Brainstorm all your ideas

Failed marketing ideas that were never used

Brainstorm all your ideas

This week, I remembered something we brainstormed at PF about five years ago.

Something that never got off the ground. An idea that seemed incredibly brilliant at the time, but didn’t happen.

Looking back at it now I’m so grateful we didn’t go this route. (I admit this has been responsible for a LOT of laughter as I’ve shared it with others this week. I’ve even had a few laughs as I’m writing and sketching this note.)

This all came to pass about five years ago. Long before the PF rebrand and the creative agency as it is now. We were having a team meeting and brainstorming ideas around the way we help accountants.

We didn’t have the marketing map we have today, and looking back I can see we didn’t have the clarity of structure around what we offer and why.

We did still have a progression of what we offered accountants. Content to build awareness, free things, paid courses & programmes, monthly retainers, one-off projects.

And as we looked at the variety of what was available to accountants, and thought about the variety of stages accountants were at when it came to marketing, we had a brilliant idea.

We would give names to the ‘routes’ accountants could take to do marketing.

Some accountants want to move fast, we had learned. They knew the value of marketing, they’d learned a bit about it, they were ready to invest big in terms of time and money.

Other accountants weren’t ready yet. They’d been burned before, or hadn’t tried marketing at all, or had no clue where to start, or they were still building their marketing budget.

We wanted to reflect these various options. We sat round a table, with a flip chart and a whiteboard, and somehow we thought of using animals to reflect the various stages, or speeds of marketing.

You could go really fast – something like a cheetah, or a hare.

You could go slower – a turtle, a snail.

I know. Please, believe me…I know. Looking at it now I’m thinking….

…a snail????

Who in the wide world wants to be a snail? Who’s going to look at a series of marketing packages and go, “Ah, yes, excellent. A snail. THAT’S the direction for me. I’d like to go so slowly that my progress can’t be seen, and I’d like to leave a trail of slime as I do it.”

The flip side – the faster option – feels just as ridiculous.

We went far beyond just cheetah. A cheetah wasn’t fast enough for us. We wanted fire, and flame, and swooping through the air bringing fear to all the other accountants who were simply hopping along on the ground as a frog.

DRAGON.

The options were, in order from slow to fast:

  • Snail
  • Turtle
  • Frog
  • Rabbit
  • Cheetah
  • Dragon

I do remember some laughter at the time. I’m pretty sure one of the team members pointed out that being a ‘turtle’ might not seem too appealing to an accountant considering marketing, and might make them feel like their results would be as slow as the related animal.

Our intentions were good. We knew not all accountants are alike, and not every “target client” acts in the same way. There are different options for different people.

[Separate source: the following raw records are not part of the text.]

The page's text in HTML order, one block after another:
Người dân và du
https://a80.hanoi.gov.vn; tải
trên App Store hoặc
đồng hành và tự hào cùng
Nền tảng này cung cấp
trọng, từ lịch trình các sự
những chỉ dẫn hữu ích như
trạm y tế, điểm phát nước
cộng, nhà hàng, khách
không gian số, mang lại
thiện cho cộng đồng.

But I see now why we never did anything with it. Never went through with it.

First, it wasn’t on brand. At that time the old PF logo was blue and grey and slightly formal and a little boring, to be honest. But even with those dull visuals, we still had a sense of the “brand” of the company, which was that we wanted to inspire accountants. To help them feel confidence that they were hiring an agency with authority, expertise, experience.

Second, it wouldn’t have been appealing to our target audience. This approach gives a real patronising feeling to someone considering hiring a marketing agency – as if no one would want to be anything less than a cheetah or a dragon, and you’re cheap or foolish to go with Turtle (much less Snail).

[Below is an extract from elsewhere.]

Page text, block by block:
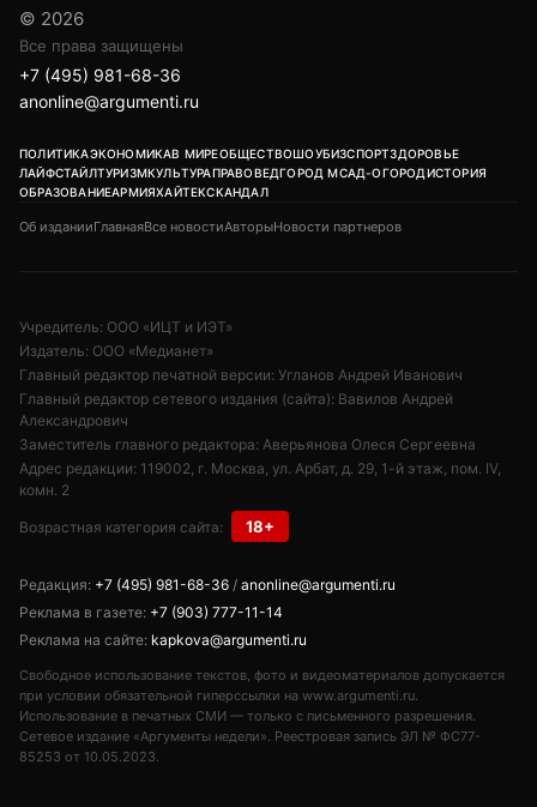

And finally, it’s because “packages” don’t work. No one is completely Snail, or completely Dragon. Some firms we work with are enthusiastic, ambitious, and ready to invest in a big way: but it takes them a while to come to the decision. Other firms are small, startup, with very little of a marketing budget at first: and yet they discover they’re ready to invest in a big way on their brand, or in learning about marketing.

It’s not about forcing people to decide how fast or slow they want to go, and trying to squeeze them into something that works.

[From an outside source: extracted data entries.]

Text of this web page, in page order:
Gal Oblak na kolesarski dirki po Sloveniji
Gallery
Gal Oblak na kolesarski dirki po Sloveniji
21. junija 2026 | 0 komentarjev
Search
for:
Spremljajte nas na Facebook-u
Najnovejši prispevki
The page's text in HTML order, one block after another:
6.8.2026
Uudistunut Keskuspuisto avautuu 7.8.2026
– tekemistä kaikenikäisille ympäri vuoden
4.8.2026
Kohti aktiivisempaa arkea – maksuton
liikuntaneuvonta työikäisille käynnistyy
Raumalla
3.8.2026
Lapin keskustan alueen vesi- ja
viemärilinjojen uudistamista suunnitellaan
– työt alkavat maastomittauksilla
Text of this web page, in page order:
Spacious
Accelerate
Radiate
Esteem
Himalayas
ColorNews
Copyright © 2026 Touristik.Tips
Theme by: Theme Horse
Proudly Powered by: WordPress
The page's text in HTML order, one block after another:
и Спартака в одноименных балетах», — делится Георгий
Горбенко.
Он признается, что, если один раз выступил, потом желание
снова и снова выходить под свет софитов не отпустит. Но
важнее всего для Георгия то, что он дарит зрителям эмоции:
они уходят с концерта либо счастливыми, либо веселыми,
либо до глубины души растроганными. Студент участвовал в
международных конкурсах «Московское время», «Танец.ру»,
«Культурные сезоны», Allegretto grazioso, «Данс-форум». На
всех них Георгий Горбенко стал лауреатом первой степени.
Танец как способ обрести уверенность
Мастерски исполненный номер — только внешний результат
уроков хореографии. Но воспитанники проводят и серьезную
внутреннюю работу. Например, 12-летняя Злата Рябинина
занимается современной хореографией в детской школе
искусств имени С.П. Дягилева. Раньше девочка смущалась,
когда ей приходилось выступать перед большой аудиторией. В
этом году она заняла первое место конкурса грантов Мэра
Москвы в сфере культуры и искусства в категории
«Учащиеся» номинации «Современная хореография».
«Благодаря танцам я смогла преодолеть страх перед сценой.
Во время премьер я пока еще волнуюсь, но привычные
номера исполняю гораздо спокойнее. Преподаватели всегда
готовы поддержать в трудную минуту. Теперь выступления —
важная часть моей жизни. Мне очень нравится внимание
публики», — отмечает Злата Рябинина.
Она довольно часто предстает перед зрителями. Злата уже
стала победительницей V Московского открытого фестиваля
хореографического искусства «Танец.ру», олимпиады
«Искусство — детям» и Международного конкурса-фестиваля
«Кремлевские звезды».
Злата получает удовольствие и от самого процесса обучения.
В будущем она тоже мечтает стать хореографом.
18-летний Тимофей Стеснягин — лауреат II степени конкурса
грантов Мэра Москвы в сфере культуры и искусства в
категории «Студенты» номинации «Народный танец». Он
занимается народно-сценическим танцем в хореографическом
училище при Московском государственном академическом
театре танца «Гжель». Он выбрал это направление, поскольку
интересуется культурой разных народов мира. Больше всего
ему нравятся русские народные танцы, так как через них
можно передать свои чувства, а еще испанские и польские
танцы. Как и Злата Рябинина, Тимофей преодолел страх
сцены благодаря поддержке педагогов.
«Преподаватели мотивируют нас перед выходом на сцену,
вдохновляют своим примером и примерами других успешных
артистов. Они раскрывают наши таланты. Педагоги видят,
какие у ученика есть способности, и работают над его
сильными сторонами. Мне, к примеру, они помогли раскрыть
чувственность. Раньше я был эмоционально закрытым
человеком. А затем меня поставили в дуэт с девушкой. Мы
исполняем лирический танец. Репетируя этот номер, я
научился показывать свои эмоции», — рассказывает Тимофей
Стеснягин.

Instead, it’s about getting to know the firm and the humans behind it. The pain they feel, the emotional upheaval that can come when you’re considering marketing, the frustration at having done nothing or the wrong thing or wasted money in the past. That’s what we have to tap into. That’s the kind of conversation we have to have.

Then we can help direct them to what will deliver the very best kind of results.

We do have a visual structure now. It’s called the Marketing Map. It visually represents the journey most firms take, in the order they take it.

It’s been created based on our experience of the direction most firms go when they get the very best kind of clients – and it helps other accountants see how they can go the most helpful route possible. It’s the core of every conversation with an accountant, talking through why it matters that you go in that order, why you might miss out on amazing results if you don’t, and why the services we’ve created are based on it.

But there are no animal names.

I’m so incredibly grateful for that.

Got any failed-marketing-idea stories?? Do share them!! Let’s have a laugh together!